From my reading of the ONNX documentation at https://github.com/onnx/onnx/blob/master/docs/Operators.md#Pad ONNX only supports PAD with a single constant value. If there are multiple constant_values present in your model then the TFLite parser will throw an exception: "Multiple padding values are not supported in PADV2".

Best regards, Mike

fullm00n1 commented 2 years ago

I integrated the changes in and ran the application I have that uses the armnn libraries. I first verified the application and parser with a tflite model that doesn't have the PadV2. That model ran as expected. I then ran the newer model with the PadV2 layers. I hit an assertion in the AddPadLayer of the TfLiteParser. It looks to be something in the pad descriptor based on the call stack and the compilers limited symbols reported.

My data type for all layers in the model is Float32.

The specific assertion was a malloc call:

malloc.c:2406: sysmalloc: Assertion `(old_top == initial_top (av) && old_size == 0) || ((unsigned long) (old_size) >= MINSIZE && prev_inuse (old_top) && ((unsigned long) old_end & (pagesize - 1)) == 0)' failed.

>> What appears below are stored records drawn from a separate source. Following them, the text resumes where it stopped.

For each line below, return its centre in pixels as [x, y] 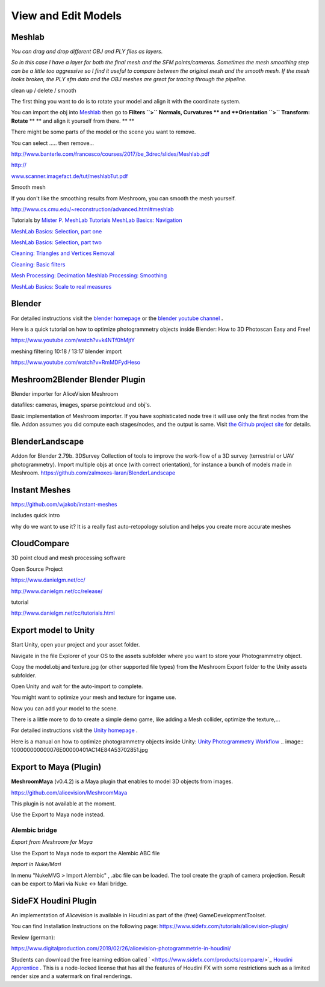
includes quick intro [36, 515]
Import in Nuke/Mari [36, 864]
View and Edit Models [67, 16]
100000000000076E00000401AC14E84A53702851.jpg [80, 750]
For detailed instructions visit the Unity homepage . [74, 730]
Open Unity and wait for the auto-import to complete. [77, 686]
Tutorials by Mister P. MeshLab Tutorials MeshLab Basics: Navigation [97, 220]
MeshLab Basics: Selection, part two [57, 242]
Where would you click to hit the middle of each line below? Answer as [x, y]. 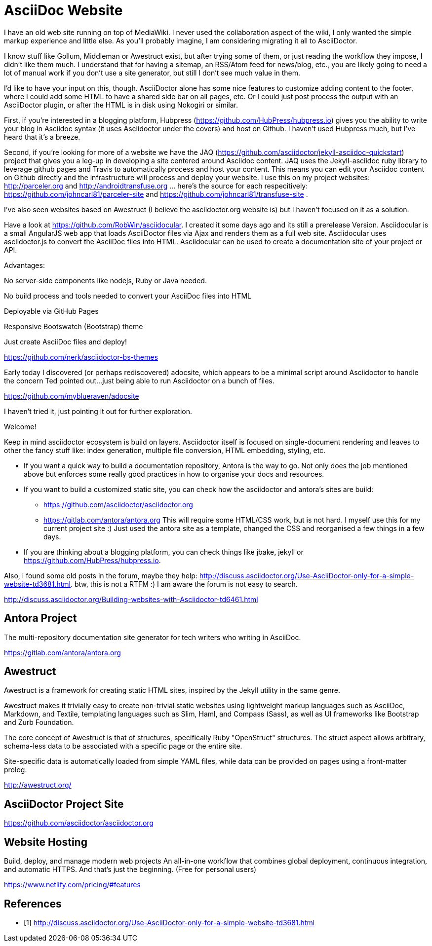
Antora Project [40, 618]
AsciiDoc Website [63, 10]
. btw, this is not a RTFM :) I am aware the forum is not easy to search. [184, 584]
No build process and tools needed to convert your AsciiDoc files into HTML [128, 296]
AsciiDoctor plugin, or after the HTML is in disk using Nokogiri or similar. [121, 105]
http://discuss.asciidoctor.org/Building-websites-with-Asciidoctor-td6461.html [131, 599]
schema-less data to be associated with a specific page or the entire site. [123, 746]
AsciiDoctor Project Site [64, 804]
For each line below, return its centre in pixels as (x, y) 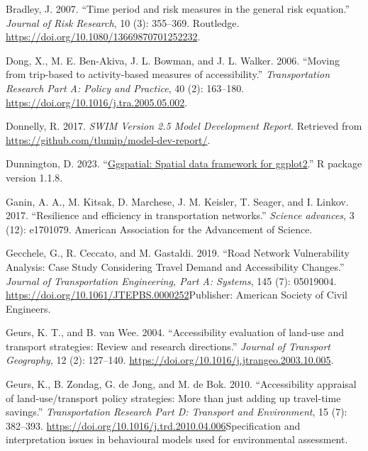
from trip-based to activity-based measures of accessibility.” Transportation (168, 74)
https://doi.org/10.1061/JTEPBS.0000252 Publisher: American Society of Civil (177, 295)
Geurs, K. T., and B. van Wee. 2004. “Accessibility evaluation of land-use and (175, 332)
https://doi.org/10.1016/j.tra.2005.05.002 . (97, 102)
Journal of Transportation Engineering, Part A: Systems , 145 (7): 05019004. (171, 280)
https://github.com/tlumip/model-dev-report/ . (108, 139)
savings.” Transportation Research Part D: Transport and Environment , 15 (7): (177, 412)
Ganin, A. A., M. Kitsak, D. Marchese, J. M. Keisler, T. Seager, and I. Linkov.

MikeJKelly commented 2 years ago

That might be a problem trying to copy the data for the constant_value or the paddings from the TFLite model. Can you run your application under valgrind? That might give us a better idea of what's going wrong. https://valgrind.org/

Otherwise can you tell us a little more about your PADV2 layer? You can visualise your TFLIte model using Netron: https://netron.app/

And then look for the PADV2 nodes in the Graph, select them and confirm that it has values for the pad constant value and the paddings?

fullm00n1 commented 2 years ago

Running valgrind might be hard as we are running a Xilinx Zynq Ultrascale+ (custom ARM64 environment). Also, netron isn't a real option as our network is proprietary and we have restrictions on what tools / apps we can use with our graph/model. I have attached a sanitized report from tensorflow of the graph report post ONNX to TF translation with all the Pad and PadV2 layer info from our model. Does this help?

tensorflow_report

fullm00n1 commented 2 years ago

I tried compiling and running the valgrind tool but it chokes because of my custom linux build for the custom platform we are running on.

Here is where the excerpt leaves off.